[MATERIAL FOR THE TASK Boundary: Start]

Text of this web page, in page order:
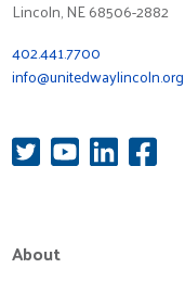
Lincoln, NE 68506-2882
402.441.7700
info@unitedwaylincoln.org
About
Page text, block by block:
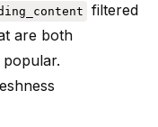
filtered
are both

[MATERIAL FOR THE TASK Boundary: End]

All of the data above is to be repeated exactly, with the pictures left out.

• [RESPONSE TO THIS EXERCISE]:
Text of this web page, in page order:
Lincoln, NE 68506-2882
402.441.7700
info@unitedwaylincoln.org
About
Page text, block by block:
filtered
are both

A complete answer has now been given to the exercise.